=== Try it ===
Each entry should be set down again verbatim, with the images omitted.

#### Material to process

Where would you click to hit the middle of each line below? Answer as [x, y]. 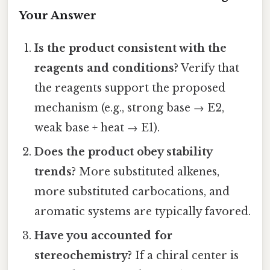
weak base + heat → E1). [97, 128]
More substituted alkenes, [148, 172]
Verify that [209, 68]
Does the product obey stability [124, 152]
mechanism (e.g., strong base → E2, [130, 108]
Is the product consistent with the [131, 49]
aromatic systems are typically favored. [143, 212]
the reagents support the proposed [130, 88]
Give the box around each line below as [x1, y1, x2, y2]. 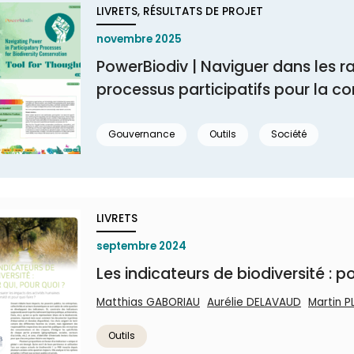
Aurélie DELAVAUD [207, 295, 301, 310]
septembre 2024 [96, 239, 186, 254]
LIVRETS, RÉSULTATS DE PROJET [96, 4, 263, 19]
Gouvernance [108, 127, 175, 141]
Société [271, 127, 307, 141]
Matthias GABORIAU [96, 295, 200, 310]
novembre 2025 [96, 32, 182, 47]
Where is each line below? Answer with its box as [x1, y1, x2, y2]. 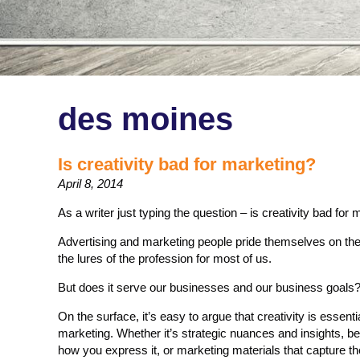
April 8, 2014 [58, 177, 123, 190]
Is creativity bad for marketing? [58, 154, 316, 174]
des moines [58, 101, 233, 137]
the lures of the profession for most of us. [58, 252, 272, 265]
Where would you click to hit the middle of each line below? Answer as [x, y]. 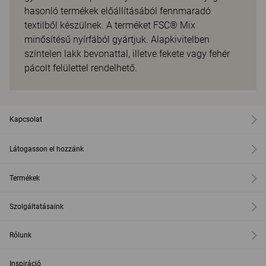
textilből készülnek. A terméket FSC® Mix [110, 25]
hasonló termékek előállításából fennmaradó [118, 11]
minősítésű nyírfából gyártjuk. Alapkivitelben [117, 39]
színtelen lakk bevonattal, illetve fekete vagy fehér [127, 54]
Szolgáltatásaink [37, 207]
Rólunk [20, 235]
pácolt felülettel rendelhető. [81, 68]
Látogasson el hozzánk [47, 149]
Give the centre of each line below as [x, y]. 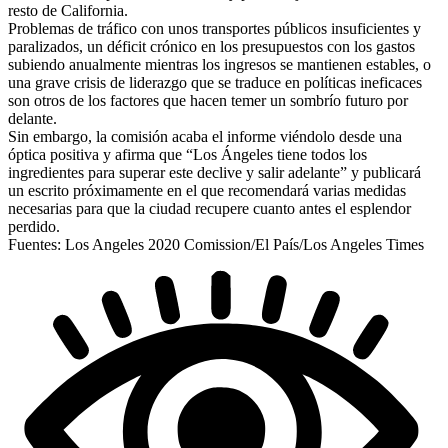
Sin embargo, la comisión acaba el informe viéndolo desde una [205, 136]
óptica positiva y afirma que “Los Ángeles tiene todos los [187, 154]
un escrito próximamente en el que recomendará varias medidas [207, 190]
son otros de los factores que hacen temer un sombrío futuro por [208, 100]
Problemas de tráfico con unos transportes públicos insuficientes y [214, 28]
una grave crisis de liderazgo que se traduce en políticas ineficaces [215, 82]
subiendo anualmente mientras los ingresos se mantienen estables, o [219, 64]
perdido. [34, 226]
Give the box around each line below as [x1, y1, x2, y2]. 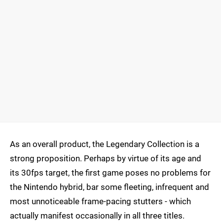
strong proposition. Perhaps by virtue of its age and [10, 153, 201, 164]
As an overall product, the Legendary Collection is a [10, 139, 199, 149]
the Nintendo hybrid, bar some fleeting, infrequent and [10, 182, 209, 192]
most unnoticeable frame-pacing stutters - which [10, 196, 191, 207]
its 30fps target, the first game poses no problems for [10, 168, 211, 178]

########

=== Exercise result ===
Where would you click to hit the middle of each line below? Answer as [x, y]. 
weak base + heat → E1). [97, 128]
More substituted alkenes, [148, 172]
Verify that [209, 68]
Does the product obey stability [124, 152]
mechanism (e.g., strong base → E2, [130, 108]
Is the product consistent with the [131, 49]
aromatic systems are typically favored. [143, 212]
the reagents support the proposed [130, 88]
Give the box around each line below as [x1, y1, x2, y2]. 
Aurélie DELAVAUD [207, 295, 301, 310]
septembre 2024 [96, 239, 186, 254]
LIVRETS, RÉSULTATS DE PROJET [96, 4, 263, 19]
Gouvernance [108, 127, 175, 141]
Société [271, 127, 307, 141]
Matthias GABORIAU [96, 295, 200, 310]
novembre 2025 [96, 32, 182, 47]
Where is each line below? Answer with its box as [x1, y1, x2, y2]. 
April 8, 2014 [58, 177, 123, 190]
Is creativity bad for marketing? [58, 154, 316, 174]
des moines [58, 101, 233, 137]
the lures of the profession for most of us. [58, 252, 272, 265]
Where would you click to hit the middle of each line below? Answer as [x, y]. 
textilből készülnek. A terméket FSC® Mix [110, 25]
hasonló termékek előállításából fennmaradó [118, 11]
minősítésű nyírfából gyártjuk. Alapkivitelben [117, 39]
színtelen lakk bevonattal, illetve fekete vagy fehér [127, 54]
Szolgáltatásaink [37, 207]
Rólunk [20, 235]
pácolt felülettel rendelhető. [81, 68]
Látogasson el hozzánk [47, 149]
Give the centre of each line below as [x, y]. 
Sin embargo, la comisión acaba el informe viéndolo desde una [205, 136]
óptica positiva y afirma que “Los Ángeles tiene todos los [187, 154]
un escrito próximamente en el que recomendará varias medidas [207, 190]
son otros de los factores que hacen temer un sombrío futuro por [208, 100]
Problemas de tráfico con unos transportes públicos insuficientes y [214, 28]
una grave crisis de liderazgo que se traduce en políticas ineficaces [215, 82]
subiendo anualmente mientras los ingresos se mantienen estables, o [219, 64]
perdido. [34, 226]
Give the box around each line below as [x1, y1, x2, y2]. 
strong proposition. Perhaps by virtue of its age and [10, 153, 201, 164]
As an overall product, the Legendary Collection is a [10, 139, 199, 149]
the Nintendo hybrid, bar some fleeting, infrequent and [10, 182, 209, 192]
most unnoticeable frame-pacing stutters - which [10, 196, 191, 207]
its 30fps target, the first game poses no problems for [10, 168, 211, 178]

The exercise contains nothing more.